- WORK INSTRUCTION: Only the total should be returned: the number of lines in the data that hold the string "centre".

- EXTRACTED DATA:
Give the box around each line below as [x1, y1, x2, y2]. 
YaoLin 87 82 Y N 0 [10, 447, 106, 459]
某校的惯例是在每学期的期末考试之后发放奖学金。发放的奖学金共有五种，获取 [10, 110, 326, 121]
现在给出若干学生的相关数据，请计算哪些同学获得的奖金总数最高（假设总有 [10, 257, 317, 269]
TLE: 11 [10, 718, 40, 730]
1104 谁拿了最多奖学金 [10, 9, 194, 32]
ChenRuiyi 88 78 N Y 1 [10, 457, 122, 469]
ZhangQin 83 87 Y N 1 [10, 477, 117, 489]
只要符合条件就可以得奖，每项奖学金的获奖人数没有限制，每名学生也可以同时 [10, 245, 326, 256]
...
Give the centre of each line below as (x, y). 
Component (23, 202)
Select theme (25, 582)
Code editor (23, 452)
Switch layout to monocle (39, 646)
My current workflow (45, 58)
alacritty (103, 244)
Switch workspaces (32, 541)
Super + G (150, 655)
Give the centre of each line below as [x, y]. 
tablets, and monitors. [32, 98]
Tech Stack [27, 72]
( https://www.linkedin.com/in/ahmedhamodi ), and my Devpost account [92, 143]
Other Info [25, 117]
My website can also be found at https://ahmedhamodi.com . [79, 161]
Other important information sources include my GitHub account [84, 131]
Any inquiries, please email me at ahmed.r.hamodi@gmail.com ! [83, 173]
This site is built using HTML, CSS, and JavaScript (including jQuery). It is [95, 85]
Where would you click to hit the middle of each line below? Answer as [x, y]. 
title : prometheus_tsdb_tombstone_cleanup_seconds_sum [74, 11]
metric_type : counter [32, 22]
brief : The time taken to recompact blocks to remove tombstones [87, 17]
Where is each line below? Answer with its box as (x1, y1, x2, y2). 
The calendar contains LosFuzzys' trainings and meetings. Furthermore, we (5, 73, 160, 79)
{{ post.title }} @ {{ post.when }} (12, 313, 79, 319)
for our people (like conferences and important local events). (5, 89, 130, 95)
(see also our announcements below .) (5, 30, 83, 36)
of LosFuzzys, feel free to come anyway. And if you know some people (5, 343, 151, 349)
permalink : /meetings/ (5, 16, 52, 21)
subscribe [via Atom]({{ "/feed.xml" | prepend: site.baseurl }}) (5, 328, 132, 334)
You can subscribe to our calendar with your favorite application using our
--
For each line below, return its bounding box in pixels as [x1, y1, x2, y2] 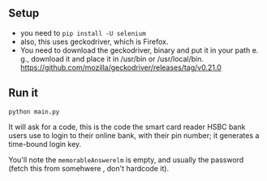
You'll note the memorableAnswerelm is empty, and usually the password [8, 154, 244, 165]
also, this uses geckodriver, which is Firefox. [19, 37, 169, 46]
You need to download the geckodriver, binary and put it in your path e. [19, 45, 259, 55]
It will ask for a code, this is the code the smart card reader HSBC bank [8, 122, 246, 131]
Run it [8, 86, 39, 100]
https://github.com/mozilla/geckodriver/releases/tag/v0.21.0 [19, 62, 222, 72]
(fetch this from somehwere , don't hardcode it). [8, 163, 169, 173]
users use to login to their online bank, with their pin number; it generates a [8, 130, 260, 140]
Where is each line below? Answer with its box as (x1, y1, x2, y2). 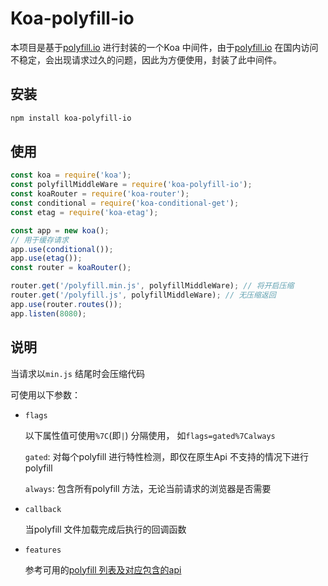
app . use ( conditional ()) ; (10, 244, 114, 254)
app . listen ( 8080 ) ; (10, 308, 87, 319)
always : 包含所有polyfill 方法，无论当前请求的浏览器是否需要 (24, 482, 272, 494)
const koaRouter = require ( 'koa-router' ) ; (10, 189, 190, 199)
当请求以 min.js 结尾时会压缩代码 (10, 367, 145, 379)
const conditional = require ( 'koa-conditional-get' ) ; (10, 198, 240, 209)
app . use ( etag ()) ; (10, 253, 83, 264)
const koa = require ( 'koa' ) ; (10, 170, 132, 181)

- SOLUTION FOR THIS TASK: 2